As storage requirements are high in NGS, we recommend fast cluster-attached storage for downstream analysis. It is important to back up important files, but due to project size it might be (economically) unfeasible to back everything up. Temporary files can make NGS projects grow five to ten times on disk, so when deciding what to keep, one should weigh the time/cost to recompute intermediate results versus the cost to store them and the probability that they might be needed again. Our recommendation is to keep only the raw compressed fastq or bcl files, along with the necessary metadata describing the samples, for long time storage. This data is not only necessary to fully replicate the experiment, but it is often a mandatory requirement in case of quality assured facilities. Depending on the application, it might also be possible to commit the results of primary and/or secondary analysis (e.g., expression levels, variants, etc.) to long-term archives. On the other hand, all intermediate files (e.g., alignment) need to be removed as quickly as possible, but all the provenance information needed to reproduce them needs to be stored and associated with the raw data.

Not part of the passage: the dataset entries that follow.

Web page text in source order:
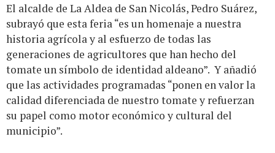
El alcalde de La Aldea de San Nicolás, Pedro Suárez,
subrayó que esta feria “es un homenaje a nuestra
historia agrícola y al esfuerzo de todas las
generaciones de agricultores que han hecho del
tomate un símbolo de identidad aldeano”. Y añadió
que las actividades programadas “ponen en valor la
calidad diferenciada de nuestro tomate y refuerzan
su papel como motor económico y cultural del
municipio”.

If providing a general e-infrastructure to scientists, a wide range of bioinformatics tools needs to be installed in order to cater to the various requirements of different bioinformaticians. Virtual machine images can simplify provisioning of environments, avoiding cumbersome installation of tools with complex dependencies. On shared systems with many users, managing software installations and upgrades might require dedicated personnel.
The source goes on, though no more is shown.